Segment Open

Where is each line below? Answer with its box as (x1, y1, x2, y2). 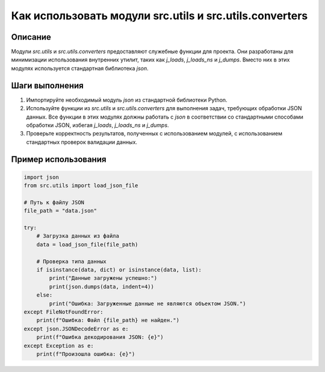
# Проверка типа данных (36, 258, 107, 265)
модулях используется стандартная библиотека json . (11, 64, 149, 72)
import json (23, 173, 60, 181)
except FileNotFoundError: (23, 308, 104, 315)
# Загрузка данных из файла (36, 232, 120, 240)
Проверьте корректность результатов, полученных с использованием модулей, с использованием (26, 130, 283, 137)
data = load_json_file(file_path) (36, 241, 138, 248)
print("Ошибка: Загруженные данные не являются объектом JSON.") (49, 300, 246, 307)
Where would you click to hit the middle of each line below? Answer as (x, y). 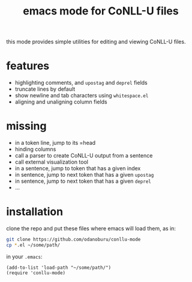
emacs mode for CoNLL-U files (101, 11)
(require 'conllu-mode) (36, 273)
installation (35, 212)
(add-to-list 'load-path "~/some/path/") (59, 268)
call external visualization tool (52, 162)
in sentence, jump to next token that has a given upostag (84, 175)
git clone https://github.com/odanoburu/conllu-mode (73, 239)
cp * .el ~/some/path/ (33, 245)
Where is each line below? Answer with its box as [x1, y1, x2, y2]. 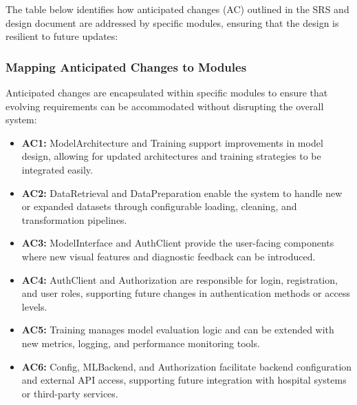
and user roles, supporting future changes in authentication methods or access [21, 286, 350, 300]
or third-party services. [21, 386, 118, 400]
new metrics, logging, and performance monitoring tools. [21, 335, 260, 350]
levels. [21, 299, 47, 313]
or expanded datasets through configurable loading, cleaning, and [21, 199, 297, 214]
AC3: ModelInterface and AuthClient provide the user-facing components [21, 236, 334, 250]
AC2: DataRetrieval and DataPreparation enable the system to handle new [21, 185, 343, 200]
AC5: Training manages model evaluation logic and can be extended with [21, 322, 334, 337]
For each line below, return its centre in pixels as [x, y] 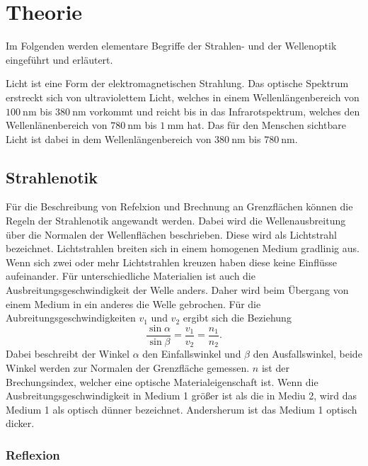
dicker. [20, 423]
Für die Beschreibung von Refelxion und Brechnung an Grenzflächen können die [179, 206]
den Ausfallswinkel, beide [307, 354]
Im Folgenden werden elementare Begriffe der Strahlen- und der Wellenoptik [171, 46]
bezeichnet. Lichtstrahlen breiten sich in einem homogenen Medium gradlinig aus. [183, 248]
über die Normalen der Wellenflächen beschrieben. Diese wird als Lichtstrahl [171, 234]
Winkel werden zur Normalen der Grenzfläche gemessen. [128, 367]
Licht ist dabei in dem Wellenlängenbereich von [109, 138]
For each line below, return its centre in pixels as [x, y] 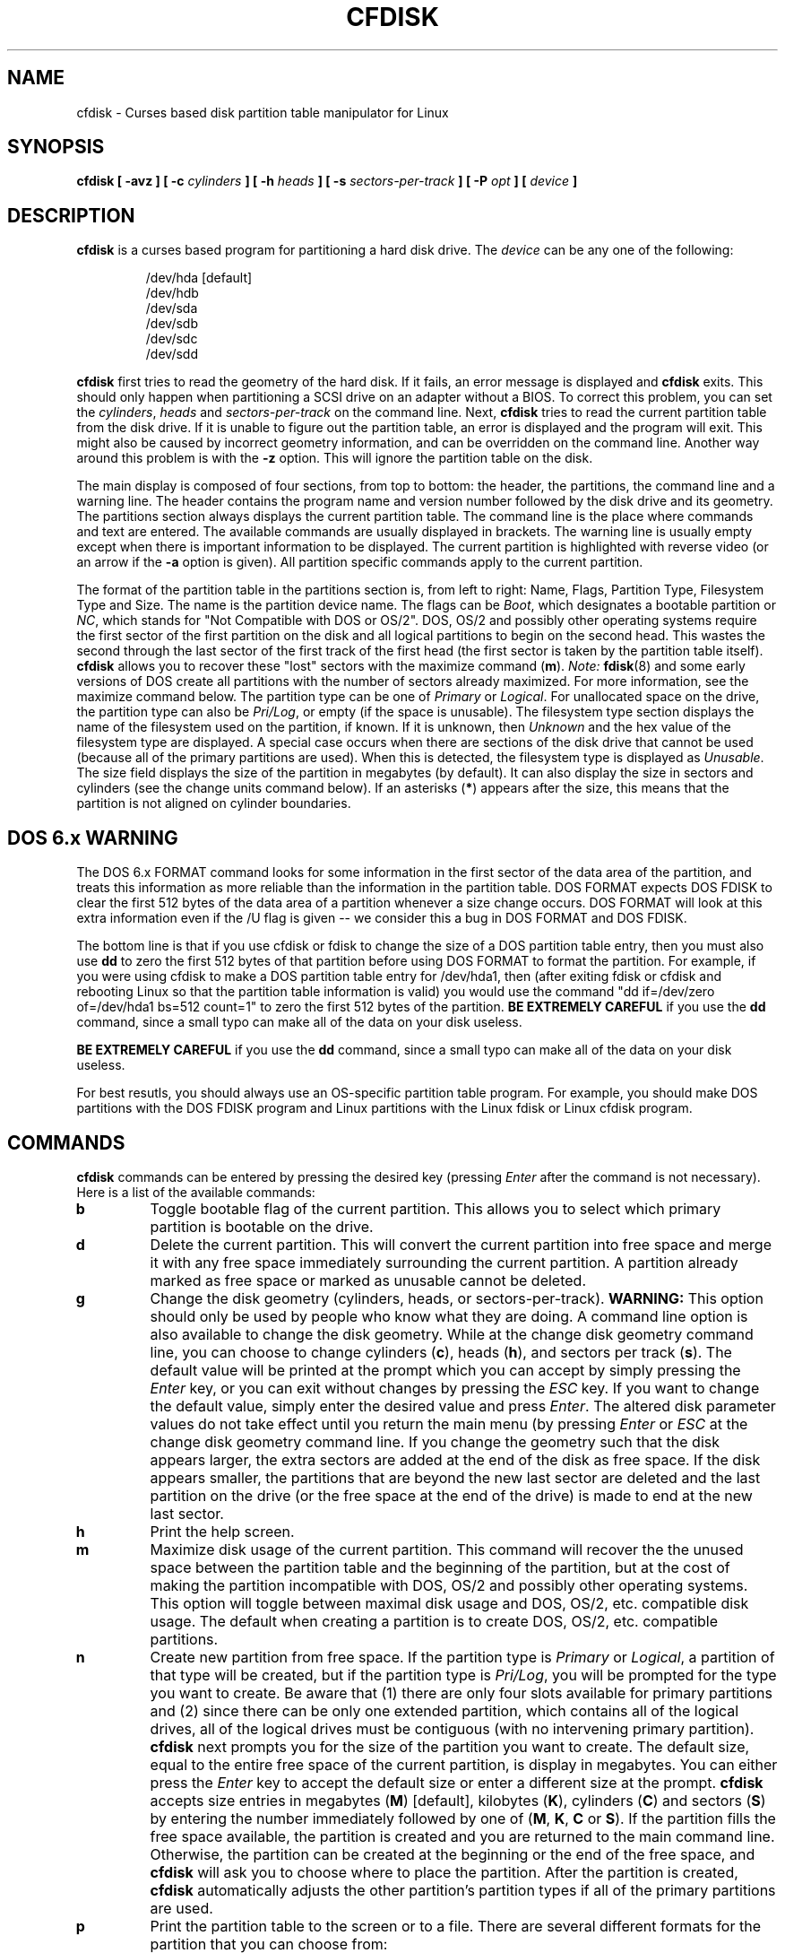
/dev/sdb [172, 324]
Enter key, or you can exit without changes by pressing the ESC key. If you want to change [455, 1388]
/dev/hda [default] [199, 278]
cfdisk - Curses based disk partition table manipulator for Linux [263, 112]
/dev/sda [172, 308]
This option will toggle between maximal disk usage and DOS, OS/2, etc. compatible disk [449, 1603]
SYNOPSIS [56, 147]
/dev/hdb [172, 293]
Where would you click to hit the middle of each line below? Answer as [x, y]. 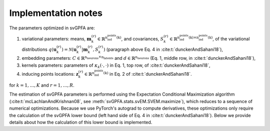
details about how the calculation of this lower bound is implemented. [81, 123]
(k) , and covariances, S [140, 39]
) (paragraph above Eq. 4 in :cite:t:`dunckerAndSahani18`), [163, 49]
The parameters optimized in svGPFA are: [52, 28]
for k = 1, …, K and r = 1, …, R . [42, 85]
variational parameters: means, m [57, 39]
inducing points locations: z [50, 74]
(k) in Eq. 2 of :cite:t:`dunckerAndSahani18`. [147, 74]
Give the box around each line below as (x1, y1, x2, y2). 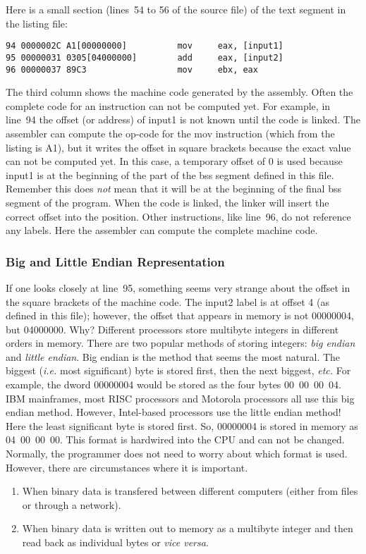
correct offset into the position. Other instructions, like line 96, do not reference (6, 209, 351, 223)
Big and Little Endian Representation (6, 252, 225, 270)
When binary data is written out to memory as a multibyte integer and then (22, 521, 353, 536)
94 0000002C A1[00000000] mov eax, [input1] (6, 41, 283, 51)
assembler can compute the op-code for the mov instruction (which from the (6, 125, 335, 140)
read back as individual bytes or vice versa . (22, 535, 209, 549)
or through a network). (22, 497, 121, 512)
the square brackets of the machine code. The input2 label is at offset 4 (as (6, 294, 329, 309)
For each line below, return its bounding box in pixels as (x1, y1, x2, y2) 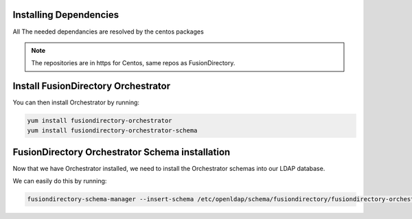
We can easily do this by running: (12, 177, 107, 185)
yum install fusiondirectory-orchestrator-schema (27, 126, 198, 134)
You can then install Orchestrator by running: (12, 98, 140, 106)
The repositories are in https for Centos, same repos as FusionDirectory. (31, 59, 236, 67)
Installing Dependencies (12, 9, 119, 21)
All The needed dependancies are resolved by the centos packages (12, 27, 204, 36)
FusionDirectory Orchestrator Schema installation (12, 146, 231, 158)
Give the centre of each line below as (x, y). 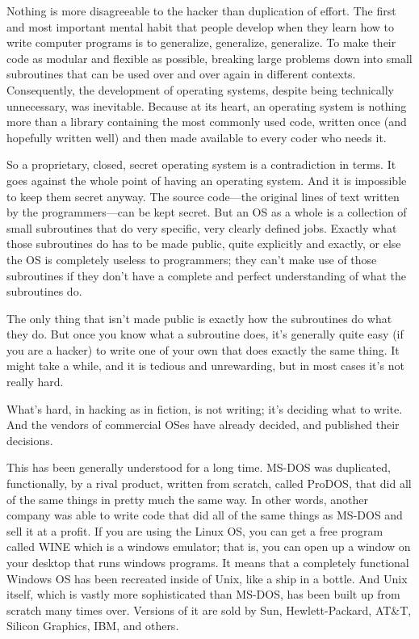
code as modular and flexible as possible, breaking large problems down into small (209, 58)
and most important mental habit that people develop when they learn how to (201, 26)
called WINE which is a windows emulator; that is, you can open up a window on (209, 547)
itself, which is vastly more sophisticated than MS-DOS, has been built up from (203, 594)
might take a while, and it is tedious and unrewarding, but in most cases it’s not (205, 366)
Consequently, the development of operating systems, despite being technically (200, 89)
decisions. (30, 440)
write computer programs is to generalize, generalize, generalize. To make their (201, 42)
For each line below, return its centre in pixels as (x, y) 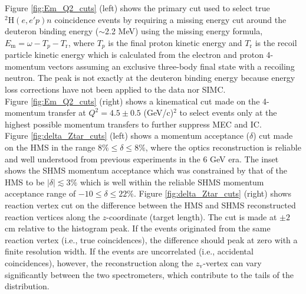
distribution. (27, 286)
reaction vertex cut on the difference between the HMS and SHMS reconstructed (150, 205)
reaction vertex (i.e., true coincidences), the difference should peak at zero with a (151, 239)
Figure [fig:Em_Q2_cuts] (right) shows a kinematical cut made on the (132, 101)
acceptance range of (40, 193)
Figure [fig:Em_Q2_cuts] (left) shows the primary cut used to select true (137, 8)
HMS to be (25, 182)
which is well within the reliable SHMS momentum (172, 182)
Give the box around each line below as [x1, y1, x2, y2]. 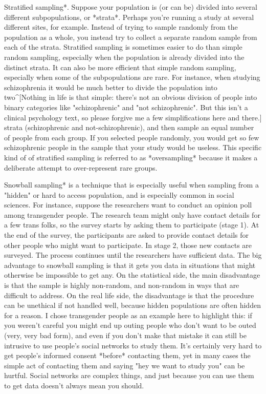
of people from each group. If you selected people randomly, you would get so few [4, 132, 259, 142]
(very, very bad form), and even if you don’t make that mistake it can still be [4, 330, 247, 340]
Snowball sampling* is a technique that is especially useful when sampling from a [4, 179, 259, 190]
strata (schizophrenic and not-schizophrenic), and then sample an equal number [4, 122, 254, 133]
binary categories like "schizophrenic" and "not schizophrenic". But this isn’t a [4, 101, 248, 112]
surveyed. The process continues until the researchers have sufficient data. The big [4, 250, 262, 260]
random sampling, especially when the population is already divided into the [4, 51, 245, 62]
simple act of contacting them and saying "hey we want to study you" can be [4, 360, 245, 370]

Segment Closed

§ **Task objective**
No pictures belong in the answer, only the lines from the top of the listing through the line containing "levels. [21, 299, 47, 313]", repeated word for word.

§ **Expected answer**
Where is each line below? Answer with its box as (x1, y1, x2, y2). 
# Проверка типа данных (36, 258, 107, 265)
модулях используется стандартная библиотека json . (11, 64, 149, 72)
import json (23, 173, 60, 181)
except FileNotFoundError: (23, 308, 104, 315)
# Загрузка данных из файла (36, 232, 120, 240)
Проверьте корректность результатов, полученных с использованием модулей, с использованием (26, 130, 283, 137)
data = load_json_file(file_path) (36, 241, 138, 248)
print("Ошибка: Загруженные данные не являются объектом JSON.") (49, 300, 246, 307)
Where would you click to hit the middle of each line below? Answer as (x, y). 
emacs mode for CoNLL-U files (101, 11)
(require 'conllu-mode) (36, 273)
installation (35, 212)
(add-to-list 'load-path "~/some/path/") (59, 268)
call external visualization tool (52, 162)
in sentence, jump to next token that has a given upostag (84, 175)
git clone https://github.com/odanoburu/conllu-mode (73, 239)
cp * .el ~/some/path/ (33, 245)
Where is each line below? Answer with its box as [x1, y1, x2, y2]. 
and user roles, supporting future changes in authentication methods or access [21, 286, 350, 300]
or third-party services. [21, 386, 118, 400]
new metrics, logging, and performance monitoring tools. [21, 335, 260, 350]
levels. [21, 299, 47, 313]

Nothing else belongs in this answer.